◆ REQUIRED ACTION:
Each line that contains the string "rằng" counts once; report how many such lines appear in the data, as a number only.
INFORMATION PROVIDED below:
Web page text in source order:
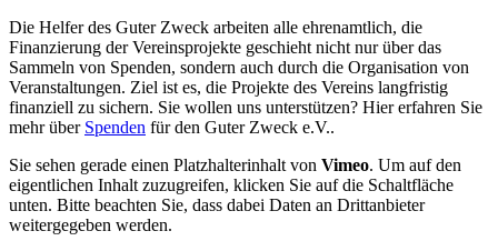
Die Helfer des Guter Zweck arbeiten alle ehrenamtlich, die
Finanzierung der Vereinsprojekte geschieht nicht nur über das
Sammeln von Spenden, sondern auch durch die Organisation von
Veranstaltungen. Ziel ist es, die Projekte des Vereins langfristig
finanziell zu sichern. Sie wollen uns unterstützen? Hier erfahren Sie
mehr über Spenden für den Guter Zweck e.V..
Sie sehen gerade einen Platzhalterinhalt von Vimeo. Um auf den
eigentlichen Inhalt zuzugreifen, klicken Sie auf die Schaltfläche
unten. Bitte beachten Sie, dass dabei Daten an Drittanbieter
weitergegeben werden.
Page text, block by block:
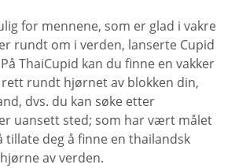
for mennene, som er glad i vakre
rundt om i verden, lanserte Cupid
ThaiCupid kan du finne en vakker
rundt hjørnet av blokken din,
dvs. du kan søke etter
uansett sted; som har vært målet
tillate deg å finne en thailandsk
av verden.
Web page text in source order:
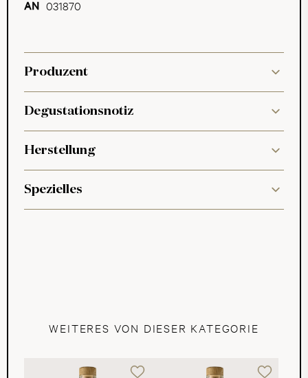
031870
Produzent
Degustationsnotiz
Herstellung
Spezielles
WEITERES VON DIESER KATEGORIE
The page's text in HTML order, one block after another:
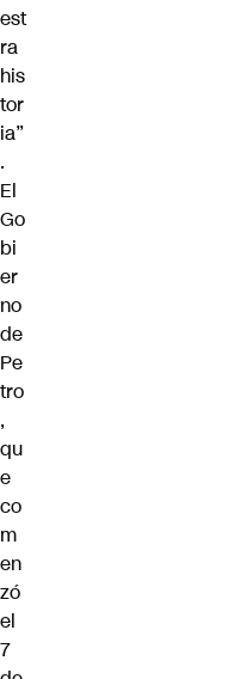
est
ra
his
tor
ia”
.
El
Go
bi
er
no
de
Pe
tro
,
qu
e
co
m
en
zó
el
7
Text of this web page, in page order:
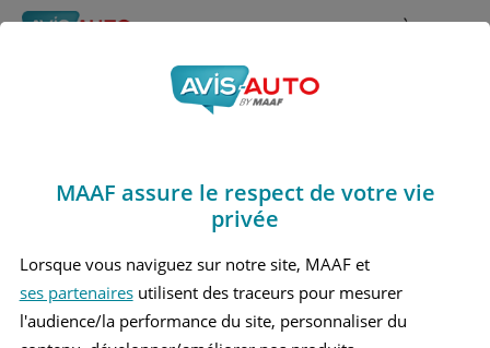
Rechercher À propos
Obtenir un devis d'assurance auto MAAF
Avis Mercedes benz
Marques>Mercedes benz > Slc180
MERCEDES BENZ SLC180 1 CABRIOLET
MAAF assure le respect de votre vie
privée
Lorsque vous naviguez sur notre site, MAAF et
ses partenairesutilisent des traceurs pour mesurer
l'audience/la performance du site, personnaliser du
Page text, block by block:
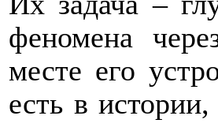
феномена
месте его
есть в
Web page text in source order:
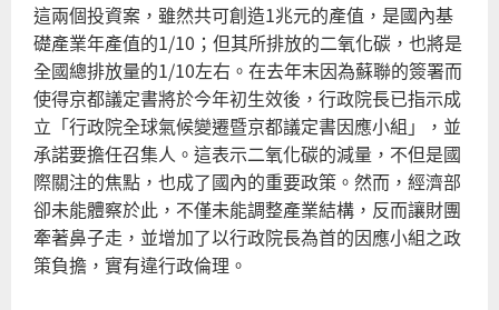
這兩個投資案，雖然共可創造1兆元的產值，是國內基
礎產業年產值的1/10；但其所排放的二氧化碳，也將是
全國總排放量的1/10左右。在去年末因為蘇聯的簽署而
使得京都議定書將於今年初生效後，行政院長已指示成
立「行政院全球氣候變遷暨京都議定書因應小組」，並
承諾要擔任召集人。這表示二氧化碳的減量，不但是國
際關注的焦點，也成了國內的重要政策。然而，經濟部
卻未能體察於此，不僅未能調整產業結構，反而讓財團
牽著鼻子走，並增加了以行政院長為首的因應小組之政
策負擔，實有違行政倫理。
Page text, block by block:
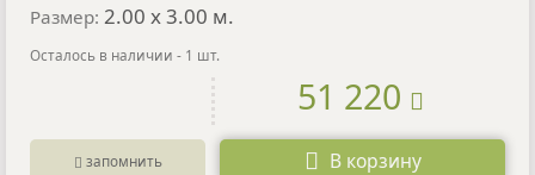
Размер: 2.00 x3.00 м.
Осталось в наличии - 1 шт.
51 220
В корзину
запомнить
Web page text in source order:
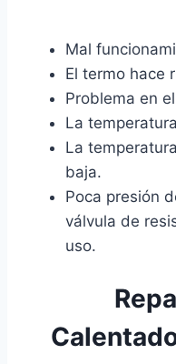
Mal
El termo hace
Problema en
La
La
baja.
Poca presión
válvula de
uso.
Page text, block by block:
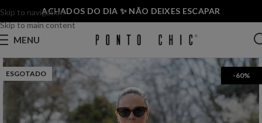
Skip to navigation
Skip to main content
ACHADOS DO DIA ✨ NÃO DEIXES ESCAPAR
MENU
ESGOTADO -60%
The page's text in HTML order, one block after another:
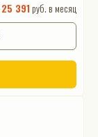
25 391 руб. в месяц
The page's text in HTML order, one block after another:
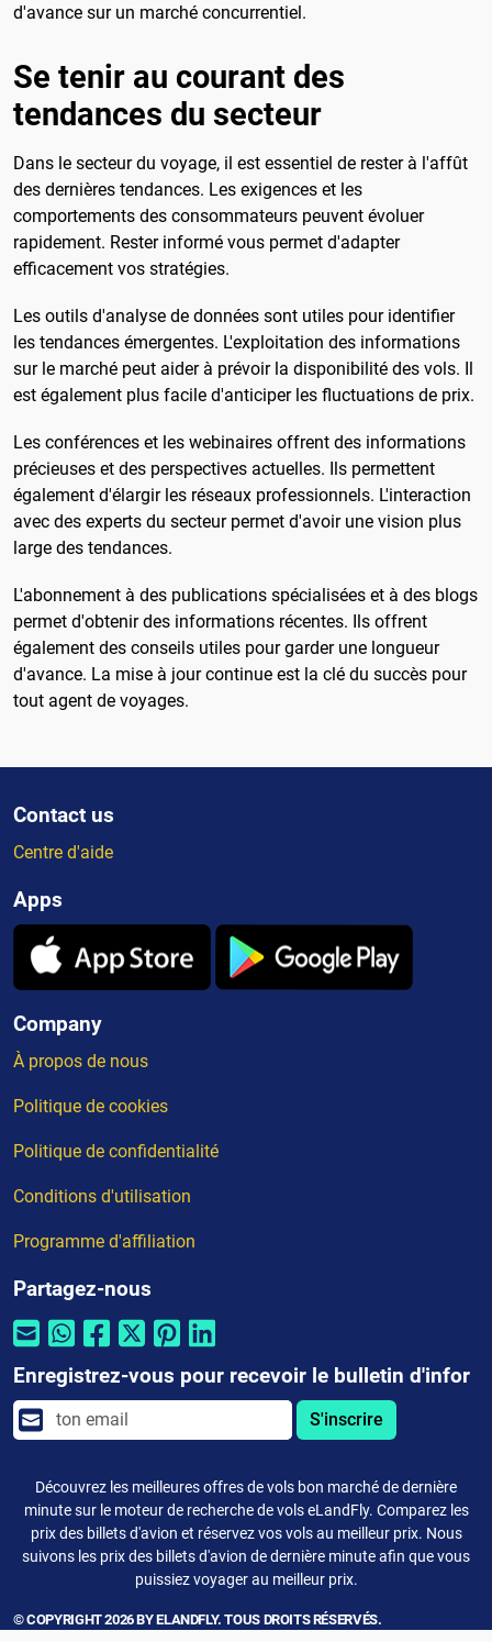
d'avance sur un marché concurrentiel.
Se tenir au courant des
tendances du secteur
Dans le secteur du voyage, il est essentiel de rester à l'affût
des dernières tendances. Les exigences et les
comportements des consommateurs peuvent évoluer
rapidement. Rester informé vous permet d'adapter
efficacement vos stratégies.
Les outils d'analyse de données sont utiles pour identifier
les tendances émergentes. L'exploitation des informations
sur le marché peut aider à prévoir la disponibilité des vols. Il
est également plus facile d'anticiper les fluctuations de prix.
Les conférences et les webinaires offrent des informations
précieuses et des perspectives actuelles. Ils permettent
également d'élargir les réseaux professionnels. L'interaction
avec des experts du secteur permet d'avoir une vision plus
large des tendances.
L'abonnement à des publications spécialisées et à des blogs
permet d'obtenir des informations récentes. Ils offrent
également des conseils utiles pour garder une longueur
d'avance. La mise à jour continue est la clé du succès pour
tout agent de voyages.
Contact us
Centre d'aide
Apps
Company
À propos de nous
Politique de cookies
Politique de confidentialité
Conditions d'utilisation
Programme d'affiliation
Partagez-nous
Enregistrez-vous pour recevoir le bulletin d'infor
S'inscrire
Découvrez les meilleures offres de vols bon marché de dernière
minute sur le moteur de recherche de vols eLandFly. Comparez les
prix des billets d'avion et réservez vos vols au meilleur prix. Nous
suivons les prix des billets d'avion de dernière minute afin que vous
puissiez voyager au meilleur prix.
© COPYRIGHT 2026 BY ELANDFLY. TOUS DROITS RÉSERVÉS.
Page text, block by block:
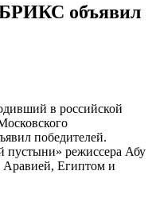
объявил
в российской
победителей.
режиссера Абу
Аравией, Египтом и
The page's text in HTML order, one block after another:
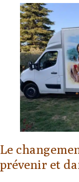
Le
prévenir et
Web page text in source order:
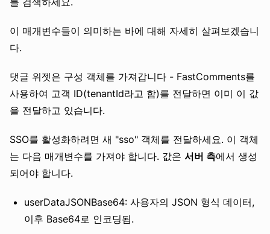
이 매개변수들이 의미하는 바에 대해 자세히 살펴보겠습니
다.
댓글 위젯은 구성 객체를 가져갑니다 - FastComments를
사용하여 고객 ID(tenantId라고 함)를 전달하면 이미 이 값
을 전달하고 있습니다.
SSO를 활성화하려면 새 "sso" 객체를 전달하세요. 이 객체
는 다음 매개변수를 가져야 합니다. 값은 서버 측에서 생성
되어야 합니다.
userDataJSONBase64: 사용자의 JSON 형식 데이터,
이후 Base64로 인코딩됨.
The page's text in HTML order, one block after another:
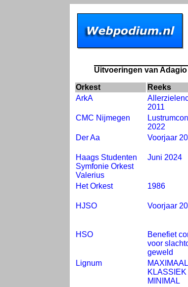
Uitvoeringen van
Orkest Reeks
ArkA
2011
CMC Nijmegen
2022
Der Aa Voorjaar
Haags Studenten
Symfonie Orkest
Valerius
Juni 2024
Het Orkest 1986
HJSO
Voorjaar
HSO
Benefiet
voor
geweld
Lignum
KLASSIEK
MINIMAL
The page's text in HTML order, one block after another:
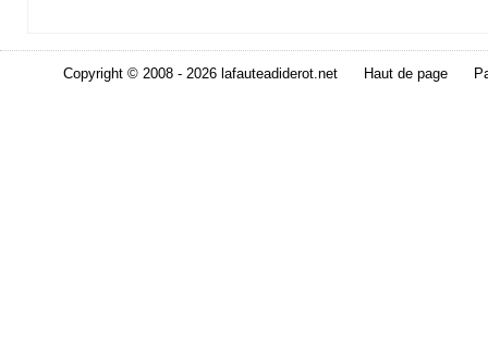
Copyright © 2008 - 2026 lafauteadiderot.net Haut de page
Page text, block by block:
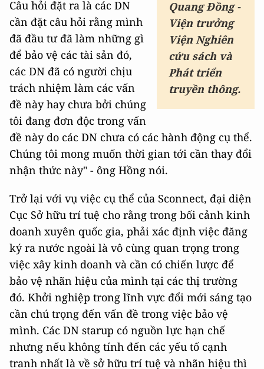
Quang Đồng-
Viện trưởng
Viện Nghiên
cứu sách và
Phát triển
truyền thông.
Câu hỏi đặt ra là các DN
cần đặt câu hỏi rằng mình
đã đầu tư đã làm những gì
để bảo vệ các tài sản đó,
các DN đã có người chịu
trách nhiệm làm các vấn
đề này hay chưa bởi chúng
tôi đang đơn độc trong vấn
đề này do các DN chưa có các hành động cụ thể.
Chúng tôi mong muốn thời gian tới cần thay đổi
nhận thức này" - ông Hồng nói.
Trở lại với vụ việc cụ thể của Sconnect, đại diện
Cục Sở hữu trí tuệ cho rằng trong bối cảnh kinh
doanh xuyên quốc gia, phải xác định việc đăng
ký ra nước ngoài là vô cùng quan trọng trong
việc xây kinh doanh và cần có chiến lược để
bảo vệ nhãn hiệu của mình tại các thị trường
đó. Khởi nghiệp trong lĩnh vực đổi mới sáng tạo
cần chú trọng đến vấn đề trong việc bảo vệ
mình. Các DN starup có nguồn lực hạn chế
nhưng nếu không tính đến các yếu tố cạnh
tranh nhất là về sở hữu trí tuệ và nhãn hiệu thì
End of INFORMATION PROVIDED.
◆ WRITTEN RESPONSE:
2